Quando as grandes potências começam rufar seus tambores de guerra, o barulho costuma ser tão ensurdecedor que abafa completamente o grito de quem nem sabe direito onde fica o mapa do conflito, muito menos por que ele começou.

A escalada entre Israel, Estados Unidos e Irã já ultrapassou há tempos a discussão sobre território, influência regional ou segurança estratégica. O que estamos vendo agora é uma crise humanitária de proporções globais, que escolhe suas vítimas principalmente pela condição socioeconômica.

Enquanto líderes em salas climatizadas debatem sanções, mísseis de precisão e estratégias de contenção, lá fora, no mundo real, o impacto chega rápido e cruel direto no prato de comida de milhares de famílias.

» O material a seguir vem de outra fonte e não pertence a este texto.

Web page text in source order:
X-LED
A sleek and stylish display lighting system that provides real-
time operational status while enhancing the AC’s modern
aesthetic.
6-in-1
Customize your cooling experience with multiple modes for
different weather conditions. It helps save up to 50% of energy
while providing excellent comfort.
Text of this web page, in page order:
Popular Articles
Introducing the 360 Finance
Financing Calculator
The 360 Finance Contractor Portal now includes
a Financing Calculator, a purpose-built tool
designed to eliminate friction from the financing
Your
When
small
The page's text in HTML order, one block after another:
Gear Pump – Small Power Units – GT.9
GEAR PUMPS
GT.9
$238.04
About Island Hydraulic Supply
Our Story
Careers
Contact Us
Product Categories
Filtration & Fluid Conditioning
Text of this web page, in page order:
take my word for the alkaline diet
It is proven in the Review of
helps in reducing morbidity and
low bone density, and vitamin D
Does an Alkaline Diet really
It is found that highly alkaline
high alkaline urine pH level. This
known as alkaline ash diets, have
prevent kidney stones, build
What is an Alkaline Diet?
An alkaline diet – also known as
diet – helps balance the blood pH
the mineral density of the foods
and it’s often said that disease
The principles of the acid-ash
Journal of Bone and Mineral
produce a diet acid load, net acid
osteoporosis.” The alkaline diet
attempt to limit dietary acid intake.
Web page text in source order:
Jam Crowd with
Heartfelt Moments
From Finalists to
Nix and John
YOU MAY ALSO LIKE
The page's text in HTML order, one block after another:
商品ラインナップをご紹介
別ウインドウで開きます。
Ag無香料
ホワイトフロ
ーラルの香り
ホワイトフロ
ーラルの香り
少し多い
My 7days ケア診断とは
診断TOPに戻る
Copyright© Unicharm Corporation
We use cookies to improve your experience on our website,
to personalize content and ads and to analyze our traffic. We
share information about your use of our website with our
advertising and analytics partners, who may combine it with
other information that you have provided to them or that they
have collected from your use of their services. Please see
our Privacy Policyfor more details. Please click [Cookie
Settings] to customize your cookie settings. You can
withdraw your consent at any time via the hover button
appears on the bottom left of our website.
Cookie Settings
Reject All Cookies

A matemática é simples e implacável. A instabilidade no Oriente Médio – especialmente após os ataques recentes e as retaliações – fez o preço do barril de petróleo disparar, superando os US$ 100 em vários momentos nas últimas semanas. Com isso, o frete marítimo internacional encarece imediatamente. Tudo o que viaja de navio (e é muita coisa) fica mais caro. Fertilizantes, combustíveis agrícolas, transporte de grãos, insumos industriais... a cadeia inteira sente o choque.

O resultado é a alta nos preços de itens básicos: arroz, feijão, pão, óleo de cozinha, carne, produtos de higiene etc. Para famílias de classe média em países desenvolvidos, isso pode significar apenas um aperto no orçamento mensal. Para milhões de pessoas em nações em desenvolvimento (África, Ásia e América Latina, principalmente), significa a diferença entre comer ou passar fome.

Armas e miséria

Enquanto bilhões são investidos em tecnologia de destruição e em operações militares, os programas de assistência social, estoques de segurança alimentar e ajuda humanitária perdem prioridade nos orçamentos globais. É uma inversão de valores que custa vidas.

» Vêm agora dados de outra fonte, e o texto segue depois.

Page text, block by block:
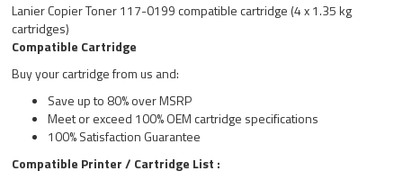
Lanier Copier Toner 117-0199 compatible cartridge (4 x 1.35 kg
cartridges)
Compatible Cartridge
Buy your cartridge from us and:
Save up to 80% over MSRP
Meet or exceed 100% OEM cartridge specifications
100% Satisfaction Guarantee
Compatible Printer / Cartridge List :
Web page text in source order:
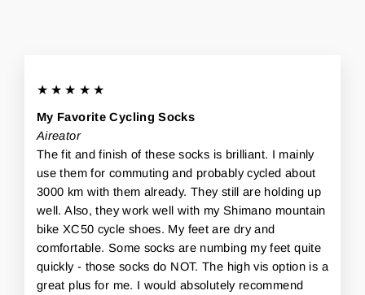
★★★★★
My Favorite Cycling Socks
Aireator
The fit and finish of these socks is brilliant. I mainly
use them for commuting and probably cycled about
3000 km with them already. They still are holding up
well. Also, they work well with my Shimano mountain
bike XC50 cycle shoes. My feet are dry and
comfortable. Some socks are numbing my feet quite
quickly - those socks do NOT. The high vis option is a
great plus for me. I would absolutely recommend
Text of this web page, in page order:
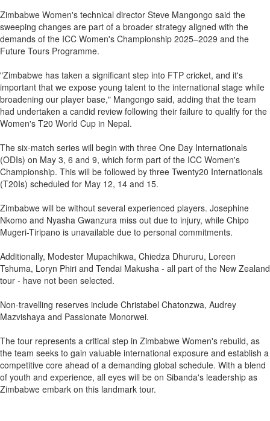
Zimbabwe Women's technical director Steve Mangongo said the
sweeping changes are part of a broader strategy aligned with the
demands of the ICC Women's Championship 2025–2029 and the
Future Tours Programme.
"Zimbabwe has taken a significant step into FTP cricket, and it's
important that we expose young talent to the international stage while
broadening our player base," Mangongo said, adding that the team
had undertaken a candid review following their failure to qualify for the
Women's T20 World Cup in Nepal.
The six-match series will begin with three One Day Internationals
(ODIs) on May 3, 6 and 9, which form part of the ICC Women's
Championship. This will be followed by three Twenty20 Internationals
(T20Is) scheduled for May 12, 14 and 15.
Zimbabwe will be without several experienced players. Josephine
Nkomo and Nyasha Gwanzura miss out due to injury, while Chipo
Mugeri-Tiripano is unavailable due to personal commitments.
Additionally, Modester Mupachikwa, Chiedza Dhururu, Loreen
Tshuma, Loryn Phiri and Tendai Makusha - all part of the New Zealand
tour - have not been selected.
Non-travelling reserves include Christabel Chatonzwa, Audrey
Mazvishaya and Passionate Monorwei.
The tour represents a critical step in Zimbabwe Women's rebuild, as
the team seeks to gain valuable international exposure and establish a
competitive core ahead of a demanding global schedule. With a blend
of youth and experience, all eyes will be on Sibanda's leadership as
Zimbabwe embark on this landmark tour.
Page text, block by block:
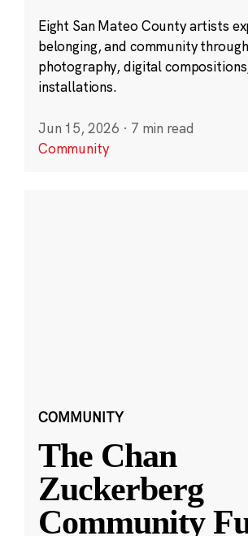
Eight San Mateo County artists
belonging, and community
photography, digital
installations.
Jun 15, 2026 · 7 min read
Community
COMMUNITY
The Chan
Zuckerberg
Community
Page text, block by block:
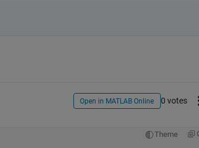
Open in MATLAB Online 0 votes
Theme

O filósofo e poeta francês Paul Valéry (1871-1945) capturou essa tragédia com precisão dolorosa:

A guerra é um lugar onde jovens que não se conhecem e não se odeiam se matam, por decisão de velhos que se conhecem e se odeiam, mas não se matam.

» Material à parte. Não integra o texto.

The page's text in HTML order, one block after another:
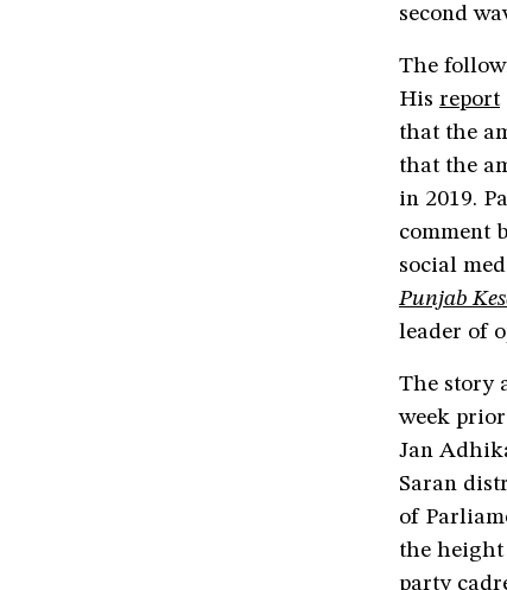
second
The
His report
that the
that the
in 2019.
comment
social
Punjab
leader of
The story
week
Jan
Saran
of
the height
party
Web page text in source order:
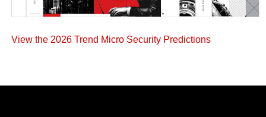
View the 2026 Trend Micro Security Predictions
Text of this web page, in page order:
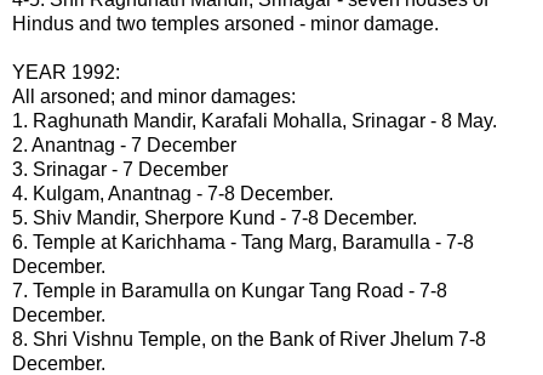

Não dá para fingir que isso é assunto distante. A geopolítica pode parecer um tabuleiro de xadrez jogado em capitais longínquas, mas o sofrimento que ela provoca está na nossa frente.

Quem mais sente o peso de uma fronteira fechada, de um míssil lançado ou de um estreito bloqueado não é o general no centro de comando nem o analista no think tank. É o pai ou a mãe de família que vê o salário evaporar antes do fim do mês, que reduz o arroz do almoço das crianças para pagar a conta de luz, que acorda com a angústia de não saber se amanhã terá o que colocar na mesa.

A paz verdadeira não é apenas o silêncio das bombas ou a mudança de regimes. É a condição básica para que as pessoas mais vulneráveis possam viver com dignidade, sem ter que escolher entre remédio, comida ou revolta (por não ter os dois).

Enquanto os tambores continuarem batendo, precisamos ouvir e amplificar o outro som. O som das vozes que pedem racionalidade, diplomacia e, acima de tudo, humanidade. Porque, no final das contas, a conta da guerra sempre chega para quem menos pode pagar.